Feature: Dynamic document storage paths #916

mskg · 2022-05-10T15:31:27Z

Proposed change

What I like about Paperless is the flexibility to provide a file-based document structure, as this allows for easy consumption of the documents with file-based replication. But, the "one size fits all" solution with PAPERLESS_FILENAME_FORMAT is not enough.

The change is simple:

Added storage pathes, where each entry is a different PAPERLESS_FILENAME_FORMAT
Each document get's a storage path assigned via existing matching mechanisms (all, exact, regular, fuzzy, auto), but is adjustable by the user at any time
file_handling.py has been modified to use the per document filename format
The implementation is complete, also adding bulk-actions, filtering, proposals to the UI and admin interface. I hope I didn't miss anything

Usage

I use specific type of storage layouts for different purposes:

Everything related to warranty claims is a flat directory with file names like Warranty/2022-04 Correspondent Title.pdf
Insurance communication go into Insurance/Correspondent/..., whereas related receipts get sorted by year Insurance/Correspondent/Year/...

This also allows easy file-based consumption of related documents.
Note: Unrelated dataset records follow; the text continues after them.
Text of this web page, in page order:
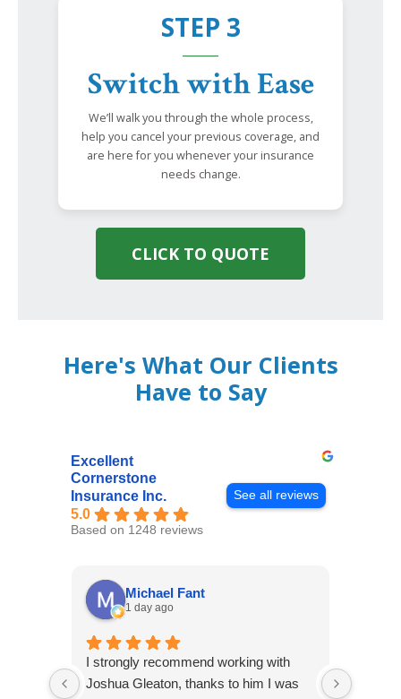
STEP 3
Switch with Ease
We’ll walk you through the whole process,
help you cancel your previous coverage, and
are here for you whenever your insurance
needs change.
CLICK TO QUOTE
Here's What Our Clients
Have to Say
Excellent
Cornerstone
Insurance Inc.
5.0
Based on 1248 reviews
See all reviews
Michael Fant
1 day ago
I strongly recommend working with
Joshua Gleaton, thanks to him I was

The maintenance/assignment gets a no-brainer with auto learning enabled.

Compatibility

The change is non-intrusive and fully backward compatible.
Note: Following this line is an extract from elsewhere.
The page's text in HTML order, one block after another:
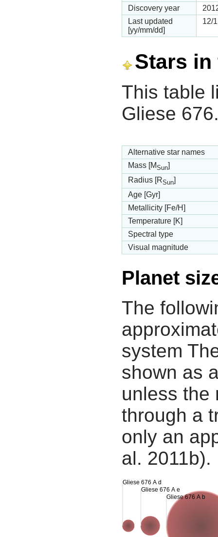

Not using storage pathes or not having one assigned forces the system into using PAPERLESS_FILENAME_FORMAT.

Known limitations

If an existing storage path get's adjusted, this can only be fixed by running document_renamer again
There is a breaking change implemented regarding file naming. The implementation removes empty pathes and parts of the filename that would otherwise resolve to none. This is feature-flagged with PAPERLESS_FILENAME_REMOVE_NONE, defaulting to No and such being backward compatible with the existing behaviour.

Type of change

Bug fix (non-breaking change which fixes an issue)
New feature (non-breaking change which adds functionality)
Breaking change (fix or feature that would cause existing functionality to not work as expected)
Other (please explain)

Checklist:

I have read & agree with the contributing guidelines.
If applicable, I have tested my code for new features & regressions on both mobile & desktop devices, using the latest version of major browsers.
If applicable, I have checked that all tests pass, see documentation.
I have run all pre-commit hooks, see documentation.
I have made corresponding changes to the documentation as needed.
I have checked my modifications for any breaking changes.

mskg · 2022-05-10T15:42:17Z

I add the missing documentation part, once you're willing to integrate this.
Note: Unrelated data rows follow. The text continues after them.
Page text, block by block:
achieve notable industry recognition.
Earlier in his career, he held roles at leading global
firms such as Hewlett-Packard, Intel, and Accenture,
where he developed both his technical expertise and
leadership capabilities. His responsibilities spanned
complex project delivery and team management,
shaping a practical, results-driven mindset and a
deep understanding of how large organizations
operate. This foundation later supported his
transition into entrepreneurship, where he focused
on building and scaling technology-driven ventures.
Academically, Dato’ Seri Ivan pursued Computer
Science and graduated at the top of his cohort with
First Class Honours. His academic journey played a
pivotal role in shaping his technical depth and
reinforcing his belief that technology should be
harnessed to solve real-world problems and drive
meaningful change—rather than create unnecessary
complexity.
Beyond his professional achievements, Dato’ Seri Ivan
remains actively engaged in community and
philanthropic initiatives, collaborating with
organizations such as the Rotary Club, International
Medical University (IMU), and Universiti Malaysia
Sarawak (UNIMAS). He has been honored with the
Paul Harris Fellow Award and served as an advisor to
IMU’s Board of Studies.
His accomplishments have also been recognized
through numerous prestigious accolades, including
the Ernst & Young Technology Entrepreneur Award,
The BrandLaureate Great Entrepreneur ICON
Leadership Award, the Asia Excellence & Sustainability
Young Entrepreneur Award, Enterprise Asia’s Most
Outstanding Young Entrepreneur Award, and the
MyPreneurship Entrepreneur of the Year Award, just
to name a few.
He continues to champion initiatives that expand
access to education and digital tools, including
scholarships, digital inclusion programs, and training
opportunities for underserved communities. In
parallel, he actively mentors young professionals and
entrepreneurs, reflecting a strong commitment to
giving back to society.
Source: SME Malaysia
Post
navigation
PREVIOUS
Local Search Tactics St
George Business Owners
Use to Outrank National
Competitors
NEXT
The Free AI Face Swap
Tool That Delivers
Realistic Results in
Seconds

shamoon · 2022-05-10T15:48:18Z

Thanks for the PR! We will take a look asap. In the meantime this should be targeted to dev and rebased on that branch.

mskg · 2022-05-10T15:49:43Z

Thanks for the PR! We will take a look asap. In the meantime this should be targeted to dev and rebased on that branch.

Sure. Please take a look and give an indication if you're willing to integrate. If yes, I retarget it - should not be a big thing.

shamoon · 2022-05-10T23:33:16Z

This was closed automatically because it was targeting that outdated branch, I will change it to dev

Edit: still needs a re-base

mskg · 2022-05-12T16:13:21Z

@shamoon I merged with dev

shamoon · 2022-05-12T16:24:19Z

@shamoon I merged with dev

Thank you, but I think it needs a re-base, theres still a lot of changes that arent yours.

As for the PR itself, I was waiting for others to chime in. Personally, I dont think this is a feature I would use. My preference is to just store docs in some simple way and let paperless handle things from there rather than complicate the file storage. I bet there are some that would, perhaps a vocal group, but IMHO if its not going to get very wide use I dont think I would be in favor of including it as-is since its so prominent, etc (in that case perhaps it could be made optional or something like that?).

Obviously its not like we have telemetry data or something to have a real clear answer for this, so again, I'd love to hear others' thoughts.

shamoon · 2022-05-19T19:03:29Z

The docs look good so far, thanks for writing those.

I don't think the document_renamer moves existing documents into new storage paths. Am I missing something there or is that unimplemented?

I think it does? E.g. if you edit a storage path with this feature it doesnt move immediately but then running document_renamer does move it.

mskg · 2022-05-19T19:05:09Z

I> I think it does? E.g. if you edit a storage path with this feature it doesnt move immediately but then running document_renamer does move it.

It does - as you described it. It always compares the calculated path with db values and acts if required. It only touches files with non-compliant pathes. The implementation is unchanged.

qcasey · 2022-05-19T19:14:20Z

if you edit a storage path with this feature it doesnt move immediately but then running document_renamer does move it.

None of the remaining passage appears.